Anyone who’s considering purchasing a home should learn as much as they can about the process of making this purchase. Homes are costly investments, so one of the top priorities must be protecting your own interests if you’re embarking on this process.
In real estate, a contingency is a condition that must be met if the home purchase will move forward. The safety net it provides protects the buyer and seller by allowing both parties the opportunity to cancel or renegotiate the terms if certain things don’t go as planned.

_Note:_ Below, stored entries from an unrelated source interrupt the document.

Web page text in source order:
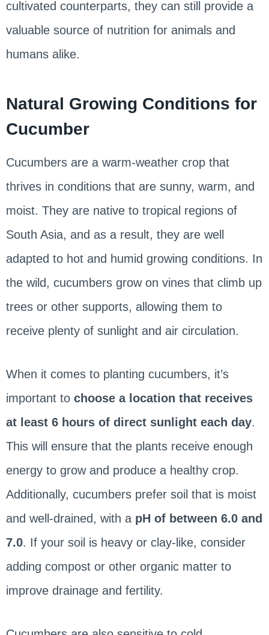
cultivated counterparts, they can still provide a
valuable source of nutrition for animals and
humans alike.
Natural Growing Conditions for
Cucumber
Cucumbers are a warm-weather crop that
thrives in conditions that are sunny, warm, and
moist. They are native to tropical regions of
South Asia, and as a result, they are well
adapted to hot and humid growing conditions. In
the wild, cucumbers grow on vines that climb up
trees or other supports, allowing them to
receive plenty of sunlight and air circulation.
When it comes to planting cucumbers, it’s
important to choose a location that receives
at least 6 hours of direct sunlight each day.
This will ensure that the plants receive enough
energy to grow and produce a healthy crop.
Additionally, cucumbers prefer soil that is moist
and well-drained, with a pH of between 6.0 and
7.0. If your soil is heavy or clay-like, consider
adding compost or other organic matter to
improve drainage and fertility.
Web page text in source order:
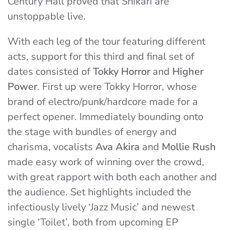
unstoppable live.
With each leg of the tour featuring different
acts, support for this third and final set of
dates consisted ofTokky Horrorand Higher
Power. First up were Tokky Horror, whose
brand of electro/punk/hardcore made for a
perfect opener. Immediately bounding onto
the stage with bundles of energy and
charisma, vocalists Ava Akira and Mollie Rush
made easy work of winning over the crowd,
with great rapport with both each another and
the audience. Set highlights included the
infectiously lively ‘Jazz Music’ and newest
single ‘Toilet’, both from upcoming EP

Some of the more common types of contingencies in real estate purchase contracts include:
Home inspection contingency
You should always have a home inspection done if you’re purchasing a home. This must be done by a qualified professional. A home inspection contingency gives them the ability to walk away, negotiate repairs or request a credit if there are issues found during the inspection. The defects are typically significant, such as electrical problems, structural damage or mold.
Appraisal contingency
An appraisal contingency gives you protection against overpaying for a home. It also protects the lender from funding a loan that exceeds the property’s value. If the home doesn’t appraise for at least the purchase price, you may be able to terminate the contract or renegotiate the sale price.
Financing contingency
A financing contingency allows you to back out if you can’t secure the mortgage loan within a specific time. If finances fall through, you can cancel the contract without risking losing your deposit.
Contingencies are only one factor to consider when you’re looking into purchasing a home. It may behoove you to have someone on your side who can review the documents to ensure you fully understand them and agree with what they contain.